The problem:
Which lines run from the one containing "some of his specialties. [34, 35]" to the end of the entries? Quote them exactly, and nothing else.

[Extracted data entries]
===============
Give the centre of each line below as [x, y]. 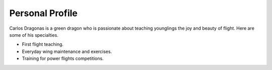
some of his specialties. [34, 35]
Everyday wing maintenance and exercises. [67, 51]
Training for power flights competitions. [63, 58]
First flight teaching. [43, 44]
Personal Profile [44, 13]
===============
Your solution:
some of his specialties. [34, 35]
Everyday wing maintenance and exercises. [67, 51]
Training for power flights competitions. [63, 58]
First flight teaching. [43, 44]
Personal Profile [44, 13]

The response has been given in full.